Would you repeat the listing below exactly, with no pictures in it?

EXCERPTED DATA section start

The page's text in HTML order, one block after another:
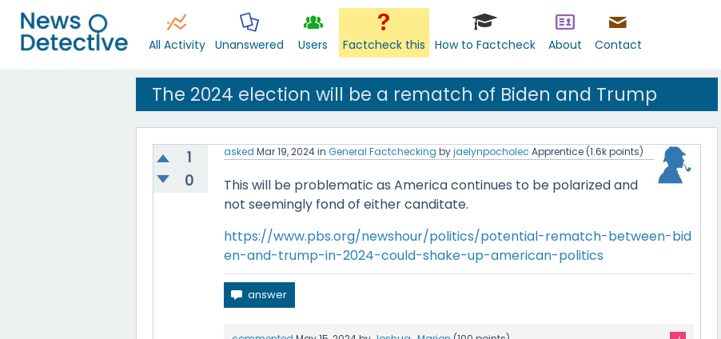
All Activity Unanswered Users Factcheck this How to Factcheck About Contact
The 2024 election will be a rematch of Biden and Trump
1
0
asked Mar 19, 2024in General Factchecking byjaelynpocholec Apprentice (1.6kpoints)
This will be problematic as America continues to be polarized and
not seemingly fond of either canditate.
https://www.pbs.org/newshour/politics/potential-rematch-between-bid
en-and-trump-in-2024-could-shake-up-american-politics
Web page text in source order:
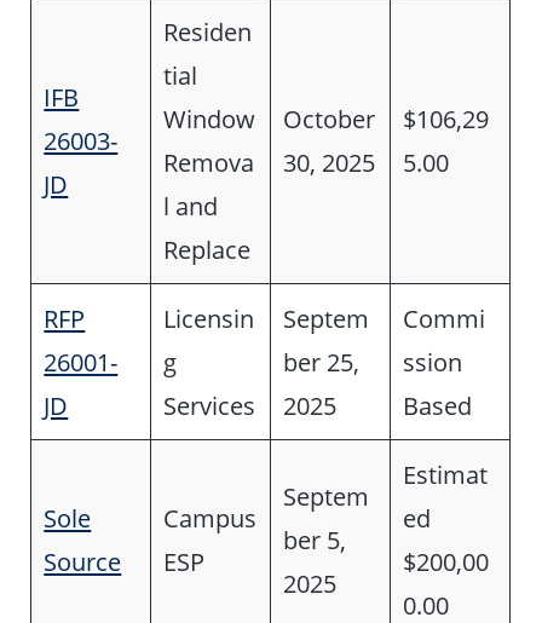
IFB
26003-
JD
Residen
tial
Window
Remova
l and
Replace
October
30, 2025
$106,29
5.00
RFP
26001-
JD
Licensin
g
Services
Septem
ber 25,
2025
Commi
ssion
Based
Sole
Source
Campus
ESP
Septem
ber 5,
2025
Estimat
ed
$200,00
0.00
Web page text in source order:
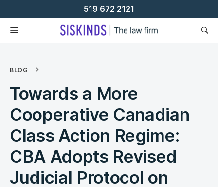
To
Content
519 672 2121
BLOG
Towards a More
Cooperative Canadian
Class Action Regime:
CBA Adopts Revised
Judicial Protocol on
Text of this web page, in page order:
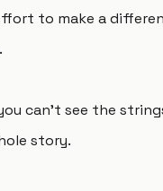
to make a
can't see the
story.
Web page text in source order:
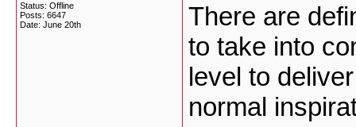
Status: Offline
Posts: 6647
Date: June 20th
There are
to take into
level to
normal
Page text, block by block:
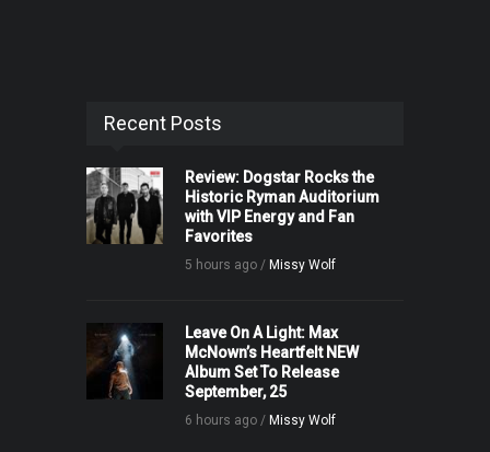
Recent Posts
Review: Dogstar Rocks the
Historic Ryman Auditorium
with VIP Energy and Fan
Favorites
5 hours ago / Missy Wolf
Leave On A Light: Max
McNown’s Heartfelt NEW
Album Set To Release
September, 25
6 hours ago / Missy Wolf
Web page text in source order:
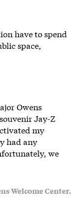
have to spend
space,
Owens
Jay-Z
my
had any
we
Welcome Center.
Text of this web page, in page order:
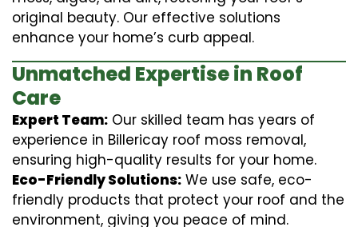
original beauty. Our effective solutions
enhance your home’s curb appeal.
Unmatched Expertise in Roof
Care
Expert Team: Our skilled team has years of
experience in Billericay roof moss removal,
ensuring high-quality results for your home.
Eco-Friendly Solutions: We use safe, eco-
friendly products that protect your roof and the
environment, giving you peace of mind.
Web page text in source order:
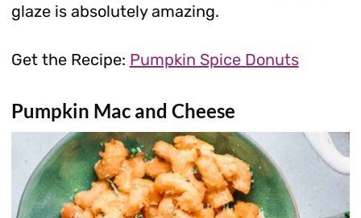
glaze is absolutely amazing.
Get the Recipe: Pumpkin Spice Donuts
Pumpkin Mac and Cheese
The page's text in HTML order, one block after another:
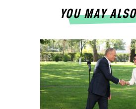
YOU MAY

EXCERPTED DATA section end

• _ANSWER SPACE_
The page's text in HTML order, one block after another:
All Activity Unanswered Users Factcheck this How to Factcheck About Contact
The 2024 election will be a rematch of Biden and Trump
1
0
asked Mar 19, 2024in General Factchecking byjaelynpocholec Apprentice (1.6kpoints)
This will be problematic as America continues to be polarized and
not seemingly fond of either canditate.
https://www.pbs.org/newshour/politics/potential-rematch-between-bid
en-and-trump-in-2024-could-shake-up-american-politics
Web page text in source order:
IFB
26003-
JD
Residen
tial
Window
Remova
l and
Replace
October
30, 2025
$106,29
5.00
RFP
26001-
JD
Licensin
g
Services
Septem
ber 25,
2025
Commi
ssion
Based
Sole
Source
Campus
ESP
Septem
ber 5,
2025
Estimat
ed
$200,00
0.00
Web page text in source order:
To
Content
519 672 2121
BLOG
Towards a More
Cooperative Canadian
Class Action Regime:
CBA Adopts Revised
Judicial Protocol on
Text of this web page, in page order:
to make a
can't see the
story.
Web page text in source order:
Status: Offline
Posts: 6647
Date: June 20th
There are
to take into
level to
normal
Page text, block by block:
Recent Posts
Review: Dogstar Rocks the
Historic Ryman Auditorium
with VIP Energy and Fan
Favorites
5 hours ago / Missy Wolf
Leave On A Light: Max
McNown’s Heartfelt NEW
Album Set To Release
September, 25
6 hours ago / Missy Wolf
Web page text in source order:
have to spend
space,
Owens
Jay-Z
my
had any
we
Welcome Center.
Text of this web page, in page order:
original beauty. Our effective solutions
enhance your home’s curb appeal.
Unmatched Expertise in Roof
Care
Expert Team: Our skilled team has years of
experience in Billericay roof moss removal,
ensuring high-quality results for your home.
Eco-Friendly Solutions: We use safe, eco-
friendly products that protect your roof and the
environment, giving you peace of mind.
Web page text in source order:
glaze is absolutely amazing.
Get the Recipe: Pumpkin Spice Donuts
Pumpkin Mac and Cheese
The page's text in HTML order, one block after another:
YOU MAY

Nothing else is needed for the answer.